北斗市から、畑作が盛んな厚沢部町(あっさぶちょう)に向かいました。厚沢部町は、小豆や大豆といった豆類の栽培も盛んですが、大正時代に栽培が始まった『メークインの里』としても有名で“町の自慢は農産物”という北海道らしいところです。峠を越えて厚沢部町に着くと、広い農地があちらこちらにあり、「ここは大豆、あそこは小豆。」との説明を受けました。見ると、稲刈をしているところもありました。小豆の畑は北斗市よりも葉が枯れていて、どこも収穫直前という印象でした。
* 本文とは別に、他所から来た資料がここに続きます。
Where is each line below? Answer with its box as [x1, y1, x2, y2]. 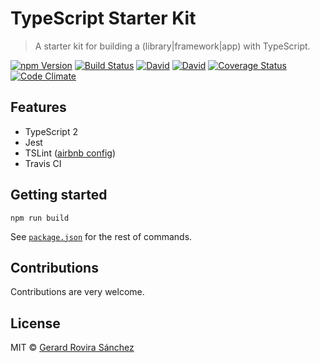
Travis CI [24, 157, 62, 169]
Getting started [10, 187, 108, 204]
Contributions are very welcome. [10, 286, 145, 298]
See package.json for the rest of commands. [10, 230, 193, 242]
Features [10, 99, 67, 116]
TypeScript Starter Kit [10, 7, 197, 30]
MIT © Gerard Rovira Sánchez [10, 342, 135, 354]
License [10, 315, 61, 332]
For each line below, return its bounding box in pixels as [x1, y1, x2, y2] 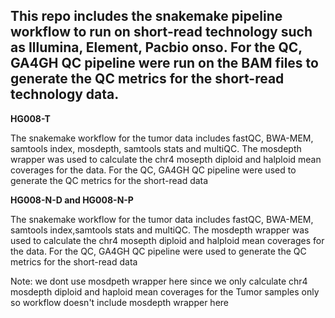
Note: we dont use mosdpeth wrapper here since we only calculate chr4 [10, 275, 308, 287]
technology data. [10, 86, 120, 103]
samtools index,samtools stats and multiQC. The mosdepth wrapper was [10, 224, 310, 236]
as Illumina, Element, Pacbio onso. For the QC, [10, 39, 303, 56]
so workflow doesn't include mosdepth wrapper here [10, 296, 230, 308]
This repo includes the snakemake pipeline [10, 8, 283, 25]
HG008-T [10, 112, 51, 124]
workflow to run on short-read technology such [10, 24, 313, 41]
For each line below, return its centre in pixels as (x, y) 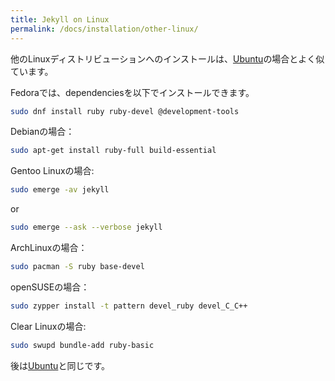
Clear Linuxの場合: (48, 326)
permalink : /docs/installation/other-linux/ (104, 29)
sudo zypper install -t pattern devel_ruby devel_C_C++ (129, 306)
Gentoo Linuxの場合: (52, 171)
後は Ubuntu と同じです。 (60, 365)
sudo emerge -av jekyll (60, 190)
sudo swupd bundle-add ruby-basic (82, 345)
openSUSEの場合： (50, 287)
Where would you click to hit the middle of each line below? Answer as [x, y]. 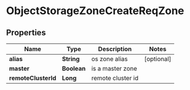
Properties [26, 33]
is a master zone [114, 69]
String [71, 59]
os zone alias [110, 59]
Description [115, 49]
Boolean [74, 69]
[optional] [158, 59]
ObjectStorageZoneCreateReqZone [95, 11]
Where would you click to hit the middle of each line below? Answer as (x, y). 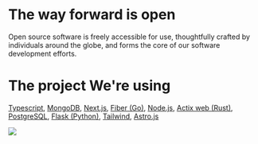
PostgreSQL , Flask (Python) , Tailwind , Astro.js (84, 116)
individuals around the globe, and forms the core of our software (114, 45)
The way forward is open (92, 15)
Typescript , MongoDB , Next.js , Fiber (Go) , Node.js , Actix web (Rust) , (121, 107)
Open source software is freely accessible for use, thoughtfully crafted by (129, 37)
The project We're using (90, 86)
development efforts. (43, 53)
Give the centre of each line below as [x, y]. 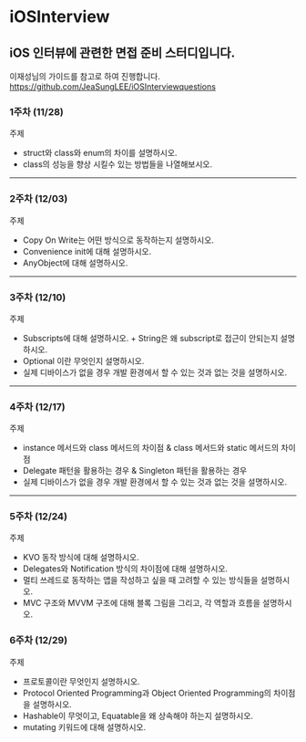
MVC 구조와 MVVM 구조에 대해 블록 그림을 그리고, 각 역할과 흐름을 [142, 603]
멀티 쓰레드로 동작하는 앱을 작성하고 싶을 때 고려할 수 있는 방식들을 [140, 580]
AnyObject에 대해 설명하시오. [75, 263]
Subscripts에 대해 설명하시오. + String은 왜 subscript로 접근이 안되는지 [150, 338]
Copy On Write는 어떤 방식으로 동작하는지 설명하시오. [118, 240]
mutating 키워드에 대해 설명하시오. [84, 726]
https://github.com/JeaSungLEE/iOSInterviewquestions [113, 87]
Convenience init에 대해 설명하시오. [87, 251]
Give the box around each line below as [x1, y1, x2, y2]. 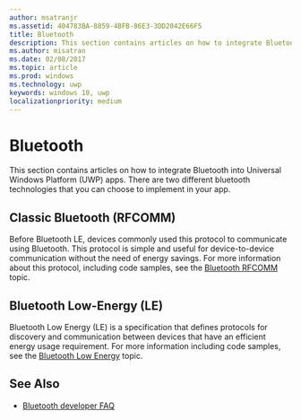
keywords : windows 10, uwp [9, 88, 110, 97]
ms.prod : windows [9, 72, 74, 81]
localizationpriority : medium [9, 96, 123, 106]
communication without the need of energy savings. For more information [9, 253, 281, 264]
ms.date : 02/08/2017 [9, 55, 87, 64]
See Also [9, 376, 60, 391]
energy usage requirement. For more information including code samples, [9, 340, 281, 351]
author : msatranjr [9, 13, 78, 22]
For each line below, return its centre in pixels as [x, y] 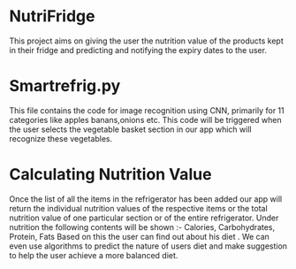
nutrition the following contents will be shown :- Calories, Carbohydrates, [142, 227]
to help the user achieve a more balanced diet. [94, 255]
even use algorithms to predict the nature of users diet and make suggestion [148, 246]
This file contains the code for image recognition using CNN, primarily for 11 [147, 110]
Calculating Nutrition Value [110, 175]
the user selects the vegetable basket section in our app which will [130, 129]
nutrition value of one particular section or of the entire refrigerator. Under [144, 218]
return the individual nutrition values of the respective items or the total [138, 208]
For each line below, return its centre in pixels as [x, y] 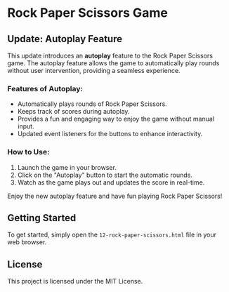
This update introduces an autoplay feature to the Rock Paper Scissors [110, 55]
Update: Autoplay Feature [65, 39]
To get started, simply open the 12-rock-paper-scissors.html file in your [112, 235]
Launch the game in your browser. [67, 167]
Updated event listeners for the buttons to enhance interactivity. [110, 134]
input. [26, 126]
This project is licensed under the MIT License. [75, 281]
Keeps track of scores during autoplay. [73, 112]
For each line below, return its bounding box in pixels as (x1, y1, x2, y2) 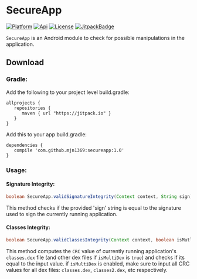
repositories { (13, 105, 51, 111)
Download (6, 58, 44, 68)
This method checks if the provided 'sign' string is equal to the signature (6, 204, 182, 211)
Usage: (6, 166, 28, 174)
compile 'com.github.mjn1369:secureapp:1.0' (13, 147, 125, 153)
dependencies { (6, 142, 43, 148)
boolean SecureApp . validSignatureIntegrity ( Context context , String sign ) (6, 193, 193, 200)
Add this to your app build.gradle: (6, 130, 87, 138)
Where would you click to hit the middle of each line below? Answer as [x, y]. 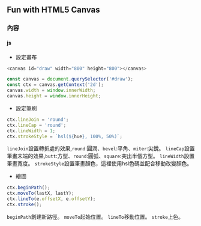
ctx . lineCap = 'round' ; [37, 125]
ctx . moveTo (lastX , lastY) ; [40, 194]
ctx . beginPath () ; [28, 188]
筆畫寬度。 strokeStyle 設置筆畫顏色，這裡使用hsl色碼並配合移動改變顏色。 [100, 163]
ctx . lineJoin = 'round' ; [38, 120]
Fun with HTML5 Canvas [54, 10]
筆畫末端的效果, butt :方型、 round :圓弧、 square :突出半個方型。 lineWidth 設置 [100, 156]
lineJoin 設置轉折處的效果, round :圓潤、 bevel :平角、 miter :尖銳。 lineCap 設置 [101, 148]
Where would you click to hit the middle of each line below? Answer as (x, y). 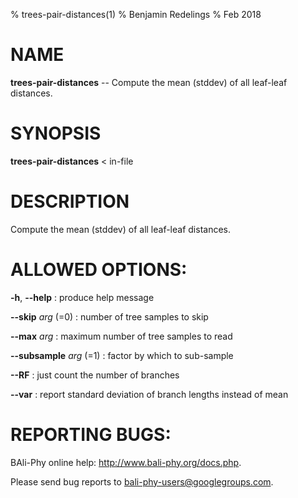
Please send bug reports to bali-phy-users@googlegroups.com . (142, 481)
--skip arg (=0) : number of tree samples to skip (109, 316)
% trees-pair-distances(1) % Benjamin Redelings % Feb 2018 (136, 14)
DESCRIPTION (70, 201)
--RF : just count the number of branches (95, 375)
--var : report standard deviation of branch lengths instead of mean (149, 394)
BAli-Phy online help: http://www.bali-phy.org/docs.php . (126, 462)
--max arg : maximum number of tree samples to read (121, 336)
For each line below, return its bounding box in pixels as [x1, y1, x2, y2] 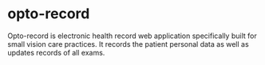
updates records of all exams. [7, 48, 105, 57]
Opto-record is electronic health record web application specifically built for [7, 31, 257, 40]
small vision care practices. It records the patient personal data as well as [7, 39, 249, 48]
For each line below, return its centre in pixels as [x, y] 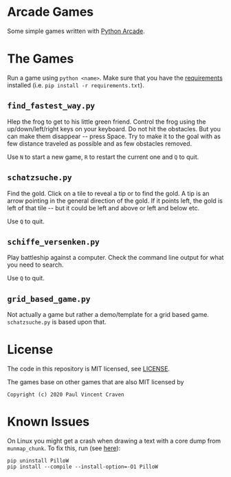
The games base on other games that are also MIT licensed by [96, 382]
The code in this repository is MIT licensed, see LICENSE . [89, 369]
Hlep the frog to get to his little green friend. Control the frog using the [107, 122]
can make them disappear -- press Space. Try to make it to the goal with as [114, 136]
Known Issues [48, 422]
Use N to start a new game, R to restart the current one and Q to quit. [103, 157]
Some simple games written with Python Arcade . [76, 31]
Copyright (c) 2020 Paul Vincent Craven [66, 395]
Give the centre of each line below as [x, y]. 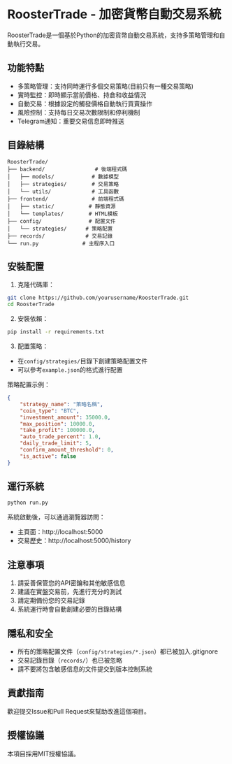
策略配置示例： [29, 384]
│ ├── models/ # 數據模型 [63, 176]
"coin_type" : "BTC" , [50, 411]
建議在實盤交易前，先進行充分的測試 [70, 592]
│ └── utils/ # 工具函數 [63, 192]
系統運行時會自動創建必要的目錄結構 [70, 610]
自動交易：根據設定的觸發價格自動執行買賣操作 [85, 103]
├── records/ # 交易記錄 [60, 236]
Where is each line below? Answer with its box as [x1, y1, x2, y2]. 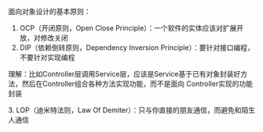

小豆の畑の横に車が停められ、降りると、「ここは畑の中に入る前に靴のカバーをしてください。農家の人は、自分の農地に他の地域の土が入ることをとても嫌いますので。」と、白いポリ袋のような靴カバーが手渡されました。単に小豆がデリケートな作物であるための注意ということではなく、北海道で農業を営む人たちの小豆を大切にする心を感じました。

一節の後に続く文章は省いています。